By the end of October, the European Union will make a final decision on what some analysts are calling the EU’s biggest trade case against China in more than a decade, CNBC notes.
But automakers and countries are divided over whether to impose tariffs – so far as high as 36.3 percent – on Chinese electric vehicles. A German auto trade association says they will hurt German automakers, which have a significant presence in China. Germany has a significant car trade surplus with the country.

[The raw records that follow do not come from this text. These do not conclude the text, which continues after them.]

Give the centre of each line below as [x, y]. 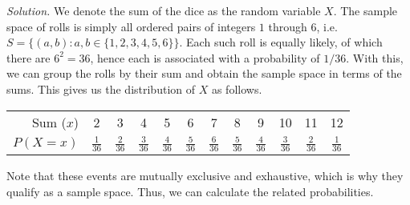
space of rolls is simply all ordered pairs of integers [131, 26]
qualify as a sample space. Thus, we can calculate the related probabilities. [190, 191]
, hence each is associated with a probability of [205, 57]
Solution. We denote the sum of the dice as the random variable [164, 10]
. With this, [375, 57]
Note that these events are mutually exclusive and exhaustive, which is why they [205, 176]
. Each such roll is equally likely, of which [281, 42]
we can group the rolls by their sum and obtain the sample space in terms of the [204, 73]
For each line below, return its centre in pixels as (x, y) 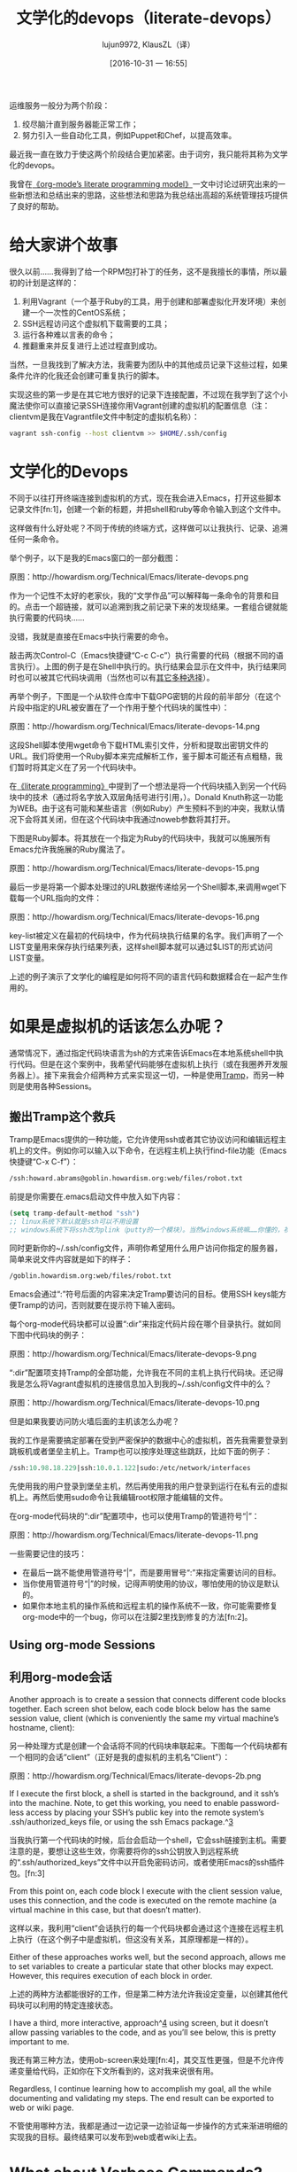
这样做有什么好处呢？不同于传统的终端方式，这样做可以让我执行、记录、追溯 (148, 527)
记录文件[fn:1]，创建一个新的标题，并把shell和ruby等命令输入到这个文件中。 (147, 509)
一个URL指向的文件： (63, 898)
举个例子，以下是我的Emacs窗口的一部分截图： (95, 557)
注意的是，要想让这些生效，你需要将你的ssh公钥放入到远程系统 (124, 1851)
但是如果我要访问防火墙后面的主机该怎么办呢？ (94, 1421)
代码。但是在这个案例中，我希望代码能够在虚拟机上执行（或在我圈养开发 (148, 1063)
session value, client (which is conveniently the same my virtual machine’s (144, 1718)
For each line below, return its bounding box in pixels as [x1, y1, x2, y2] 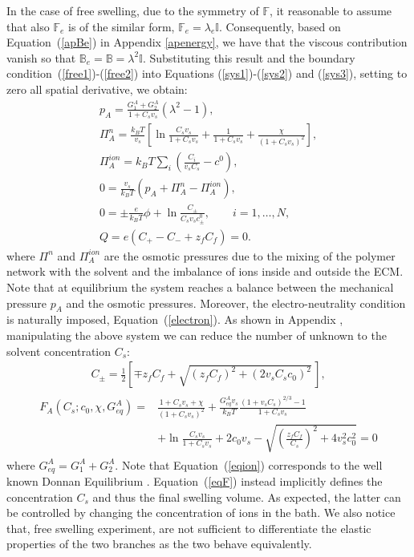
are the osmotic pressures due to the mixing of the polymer [103, 247, 396, 264]
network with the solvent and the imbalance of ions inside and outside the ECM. [6, 263, 404, 280]
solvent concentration [6, 342, 112, 359]
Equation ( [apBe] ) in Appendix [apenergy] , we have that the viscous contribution [6, 34, 408, 50]
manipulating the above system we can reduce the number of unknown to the [6, 327, 387, 344]
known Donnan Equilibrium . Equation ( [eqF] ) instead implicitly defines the [6, 473, 383, 490]
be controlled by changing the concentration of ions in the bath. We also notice [6, 504, 396, 521]
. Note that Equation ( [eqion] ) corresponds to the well [115, 456, 383, 473]
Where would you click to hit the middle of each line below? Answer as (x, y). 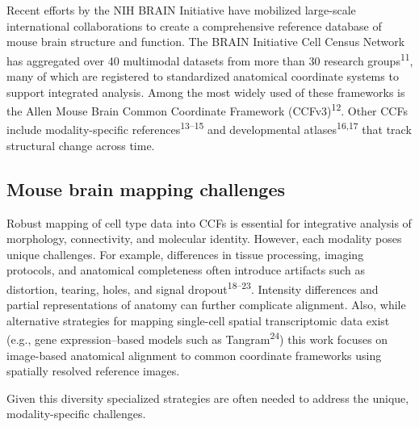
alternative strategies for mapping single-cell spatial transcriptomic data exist (198, 320)
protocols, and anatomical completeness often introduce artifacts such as (186, 270)
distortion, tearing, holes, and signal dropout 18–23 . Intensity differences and (193, 287)
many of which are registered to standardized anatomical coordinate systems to (203, 76)
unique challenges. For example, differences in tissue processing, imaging (185, 254)
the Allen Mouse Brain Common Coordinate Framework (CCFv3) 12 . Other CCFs (207, 109)
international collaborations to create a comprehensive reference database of (194, 25)
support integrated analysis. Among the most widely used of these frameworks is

Italian and French automakers, meanwhile, have almost no presence there.
China exports cars to countries around the world, and both tariff advocates and trade and industry analysts point to China’s support for its domestic manufacturers as justification for the tariffs.
“We’re dealing with an economy in China where credit money is allocated by the state and not by the market, and the state chooses sectors it wants to promote,” said William Reinsch, senior adviser and Scholl president of International Business at the Center for Strategies and of International Studies, a bipartisan think tank in Washington.
“In this kind of economy — if you do that — you always have overinvestment, you always have excess capacity, you always have overproduction, and then that overproduction gets pumped into the rest of the world.”
The competitive advantage
Chinese automakers can produce a car for about $5,500, said Felipe Muñoz, a senior analyst at JATO Dynamics, while it costs European automakers closer to $20,000.
That huge cost advantage is partly explained by government subsidies, he said.
“But it’s also explained by the higher economies of scale,” Muñoz continued. “It is explained by lower labor costs and the fact that when it comes to electric cars, China, unlike the rest of the world, has already secured the supply chain for batteries.”